A total of 554 AGC patients from four centers were divided into a training cohort and three validation cohorts. All patients were diagnosed as free from PM by CT, but confirmed the PM status by laparoscopy (PM positive n=122, PM negative n=432). 266 quantitative image features were extracted from both the primary tumor and nearby peritoneum region on CT. Then, radiomic signatures reflecting phenotypes of primary tumor (RS1) and peritoneum (RS2) were built as predictors of PM. An individualized nomogram incorporating RS1, RS2, and clinical factors was constructed and assessed.
The results revealed RS1, RS2, and the clinical factor of Lauren type were significant predictors for occult PM. The nomogram combining RS1, RS2 and Lauren type had powerful predictive ability with AUCs of 0.958 (95% confidence interval [CI]: 0.923-0.993) in the training cohort, 0.941 (95% CI: 0.904-0.977), 0.928 (95% CI: 0.886-0.971) and 0.920 (95% CI: 0.862-0.978) in the three validation cohorts.

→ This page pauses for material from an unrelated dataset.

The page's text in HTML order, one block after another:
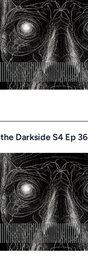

Moreover, the nomogram demonstrated better diagnostic accuracy than the model with only RS1, RS2, or clinical factors (net reclassification improvement p<0.05). Furthermore, the stratification analysis showed that our nomogram had potential generalization ability.
CT phenotypes of both primary tumor and nearby peritoneum are significantly associated with occult PM status. A nomogram based on these CT phenotypes as well as Lauren type has an excellent predictive ability of occult PM in AGC.